(Dataset content Opens)

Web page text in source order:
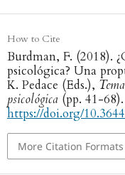
How to Cite
Burdman, F. (2018).
psicológica? Una
K. Pedace (Eds.),
psicológica (pp. 41-
https://doi.org/
More Citation Formats
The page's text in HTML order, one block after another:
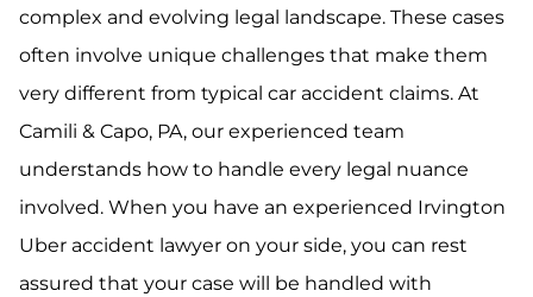
complex and evolving legal landscape. These cases
often involve unique challenges that make them
very different from typical car accident claims. At
Camili & Capo, PA, our experienced team
understands how to handle every legal nuance
involved. When you have an experienced Irvington
Uber accident lawyer on your side, you can rest
assured that your case will be handled with
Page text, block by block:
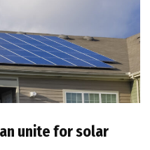
unite for solar
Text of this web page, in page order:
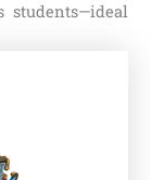
students—ideal
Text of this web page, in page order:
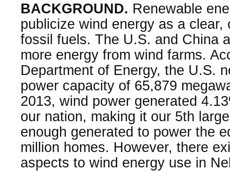
BACKGROUND. Renewable
publicize wind energy as a clear,
fossil fuels. The U.S. and China
more energy from wind farms.
Department of Energy, the U.S.
power capacity of 65,879
2013, wind power generated
our nation, making it our 5th
enough generated to power the
million homes. However, there
aspects to wind energy use in
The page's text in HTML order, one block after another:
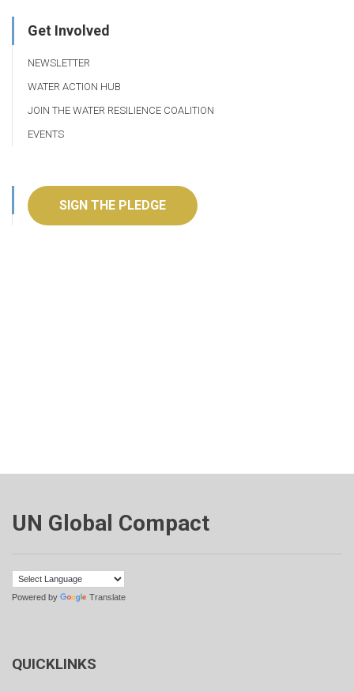
Get Involved
NEWSLETTER
WATER ACTION HUB
JOIN THE WATER RESILIENCE COALITION
EVENTS
SIGN THE PLEDGE
UN Global Compact
Powered by Translate
QUICKLINKS
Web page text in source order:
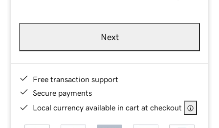
Next
Free transaction support
Secure payments
Local currency available in cart at checkout
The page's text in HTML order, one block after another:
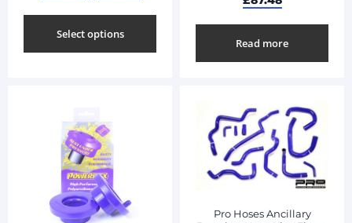
Select options
Read more
Pro Hoses Ancillary
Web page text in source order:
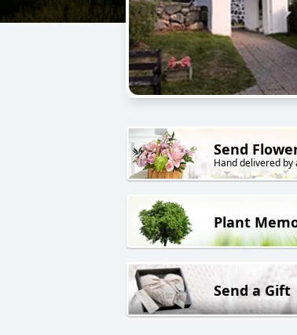
Send
Hand delivered
Plant
Send a Gift

(Dataset content Closes)

* _Exercise_:
The pictures stay out of the copy. Set down the entries above precisely.

* _The answer_:
Web page text in source order:
How to Cite
Burdman, F. (2018).
psicológica? Una
K. Pedace (Eds.),
psicológica (pp. 41-
https://doi.org/
More Citation Formats
The page's text in HTML order, one block after another:
complex and evolving legal landscape. These cases
often involve unique challenges that make them
very different from typical car accident claims. At
Camili & Capo, PA, our experienced team
understands how to handle every legal nuance
involved. When you have an experienced Irvington
Uber accident lawyer on your side, you can rest
assured that your case will be handled with
Page text, block by block:
unite for solar
Text of this web page, in page order:
students—ideal
Text of this web page, in page order:
BACKGROUND. Renewable
publicize wind energy as a clear,
fossil fuels. The U.S. and China
more energy from wind farms.
Department of Energy, the U.S.
power capacity of 65,879
2013, wind power generated
our nation, making it our 5th
enough generated to power the
million homes. However, there
aspects to wind energy use in
The page's text in HTML order, one block after another:
Get Involved
NEWSLETTER
WATER ACTION HUB
JOIN THE WATER RESILIENCE COALITION
EVENTS
SIGN THE PLEDGE
UN Global Compact
Powered by Translate
QUICKLINKS
Web page text in source order:
Next
Free transaction support
Secure payments
Local currency available in cart at checkout
The page's text in HTML order, one block after another:
Select options
Read more
Pro Hoses Ancillary
Web page text in source order:
Send
Hand delivered
Plant
Send a Gift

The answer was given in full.